Dataset entries
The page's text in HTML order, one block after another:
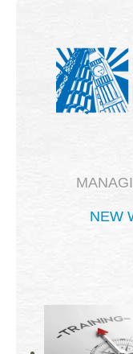
NEW
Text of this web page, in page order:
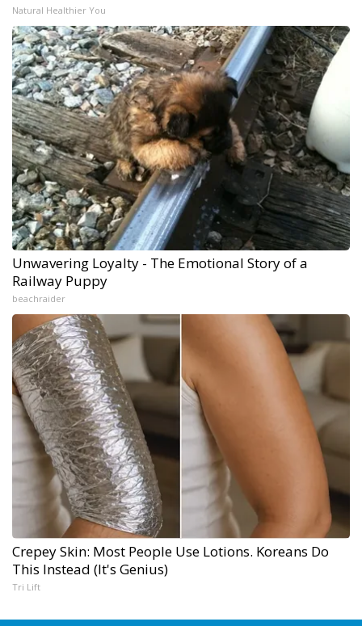
Natural Healthier You
Unwavering Loyalty - The Emotional Story of a
Railway Puppy
beachraider
Crepey Skin: Most People Use Lotions. Koreans Do
This Instead (It's Genius)
Tri Lift
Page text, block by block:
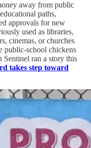
away from public
paths,
approvals for new
used as libraries,
cinemas, or churches
public-school chickens
Sentinel ran a story this
takes step toward
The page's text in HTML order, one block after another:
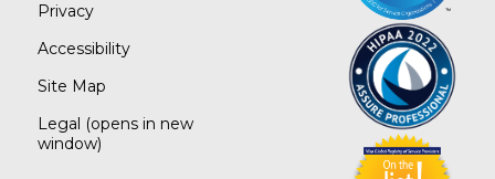
Privacy
Accessibility
Site Map
Legal (opens in new
window)
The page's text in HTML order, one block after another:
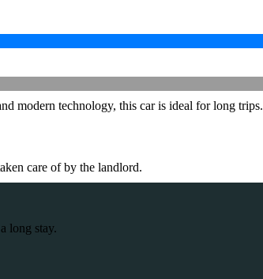
modern technology, this car is ideal for long trips.
care of by the landlord.
long stay.
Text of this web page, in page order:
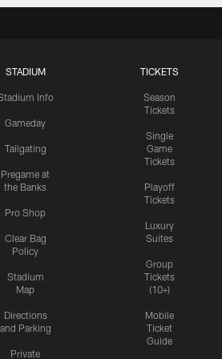
STADIUM
Info
Gameday
Tailgating
Pregame at
the Banks
Pro Shop
Clear Bag
Policy
Stadium
Map
Directions
and Parking
Private
TICKETS
Season
Tickets
Single
Game
Tickets
Playoff
Tickets
Luxury
Suites
Group
Tickets
(10+)
Mobile
Ticket
Guide
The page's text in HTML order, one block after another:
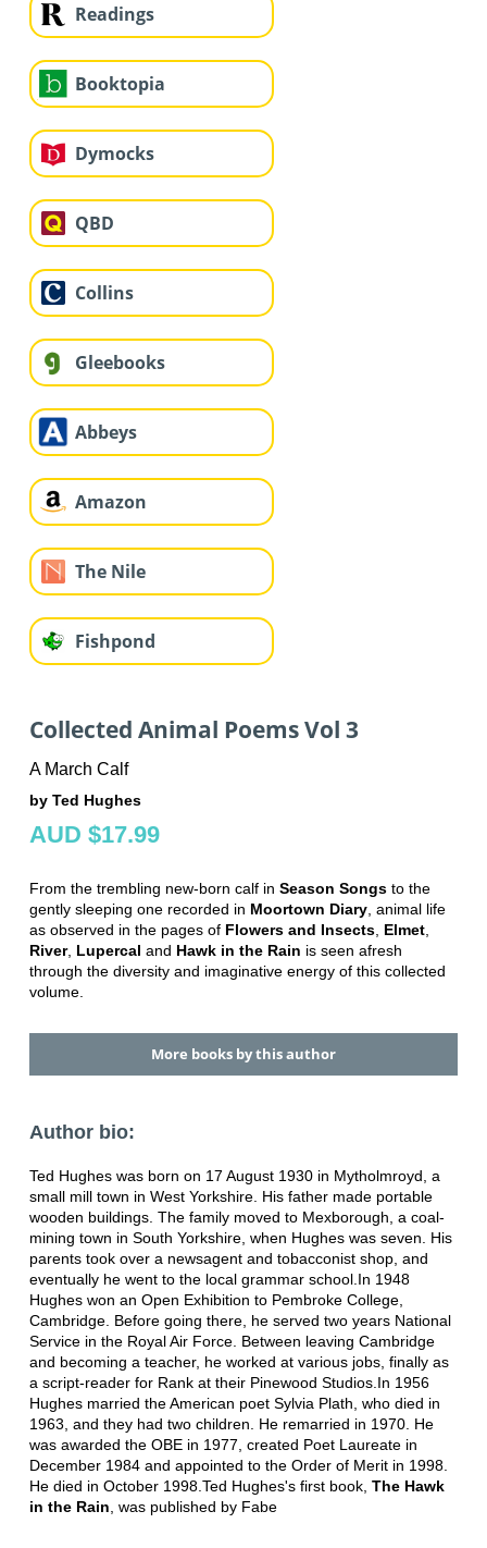
Readings
Booktopia
Dymocks
QBD
Collins
Gleebooks
Abbeys
Amazon
The Nile
Fishpond
Collected Animal Poems Vol 3
A March Calf
by Ted Hughes
AUD $17.99
From the trembling new-born calf in Season Songsto the
gently sleeping one recorded in Moortown Diary, animal life
as observed in the pages of Flowers and Insects, Elmet,
River, Lupercal and Hawk in the Rain is seen afresh
through the diversity and imaginative energy of this collected
volume.
More books by this author
Author bio:
Ted Hughes was born on 17 August 1930 in Mytholmroyd, a
small mill town in West Yorkshire. His father made portable
wooden buildings. The family moved to Mexborough, a coal-
mining town in South Yorkshire, when Hughes was seven. His
parents took over a newsagent and tobacconist shop, and
eventually he went to the local grammar school.In 1948
Hughes won an Open Exhibition to Pembroke College,
Cambridge. Before going there, he served two years National
Service in the Royal Air Force. Between leaving Cambridge
and becoming a teacher, he worked at various jobs, finally as
a script-reader for Rank at their Pinewood Studios.In 1956
Hughes married the American poet Sylvia Plath, who died in
1963, and they had two children. He remarried in 1970. He
was awarded the OBE in 1977, created Poet Laureate in
December 1984 and appointed to the Order of Merit in 1998.
He died in October 1998.Ted Hughes's first book, The Hawk
in the Rain , was published by Fabe
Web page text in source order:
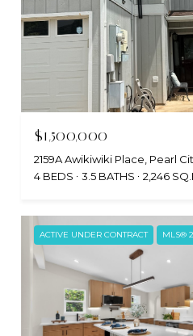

Exercise goal =
Repeat each of the records exactly as written, except for the pictures, which are to be left out.

Response to the exercise =
The page's text in HTML order, one block after another:
NEW
Text of this web page, in page order:
Natural Healthier You
Unwavering Loyalty - The Emotional Story of a
Railway Puppy
beachraider
Crepey Skin: Most People Use Lotions. Koreans Do
This Instead (It's Genius)
Tri Lift
Page text, block by block:
away from public
paths,
approvals for new
used as libraries,
cinemas, or churches
public-school chickens
Sentinel ran a story this
takes step toward
The page's text in HTML order, one block after another:
Privacy
Accessibility
Site Map
Legal (opens in new
window)
The page's text in HTML order, one block after another:
modern technology, this car is ideal for long trips.
care of by the landlord.
long stay.
Text of this web page, in page order:
STADIUM
Info
Gameday
Tailgating
Pregame at
the Banks
Pro Shop
Clear Bag
Policy
Stadium
Map
Directions
and Parking
Private
TICKETS
Season
Tickets
Single
Game
Tickets
Playoff
Tickets
Luxury
Suites
Group
Tickets
(10+)
Mobile
Ticket
Guide
The page's text in HTML order, one block after another:
Readings
Booktopia
Dymocks
QBD
Collins
Gleebooks
Abbeys
Amazon
The Nile
Fishpond
Collected Animal Poems Vol 3
A March Calf
by Ted Hughes
AUD $17.99
From the trembling new-born calf in Season Songsto the
gently sleeping one recorded in Moortown Diary, animal life
as observed in the pages of Flowers and Insects, Elmet,
River, Lupercal and Hawk in the Rain is seen afresh
through the diversity and imaginative energy of this collected
volume.
More books by this author
Author bio:
Ted Hughes was born on 17 August 1930 in Mytholmroyd, a
small mill town in West Yorkshire. His father made portable
wooden buildings. The family moved to Mexborough, a coal-
mining town in South Yorkshire, when Hughes was seven. His
parents took over a newsagent and tobacconist shop, and
eventually he went to the local grammar school.In 1948
Hughes won an Open Exhibition to Pembroke College,
Cambridge. Before going there, he served two years National
Service in the Royal Air Force. Between leaving Cambridge
and becoming a teacher, he worked at various jobs, finally as
a script-reader for Rank at their Pinewood Studios.In 1956
Hughes married the American poet Sylvia Plath, who died in
1963, and they had two children. He remarried in 1970. He
was awarded the OBE in 1977, created Poet Laureate in
December 1984 and appointed to the Order of Merit in 1998.
He died in October 1998.Ted Hughes's first book, The Hawk
in the Rain , was published by Fabe
Web page text in source order:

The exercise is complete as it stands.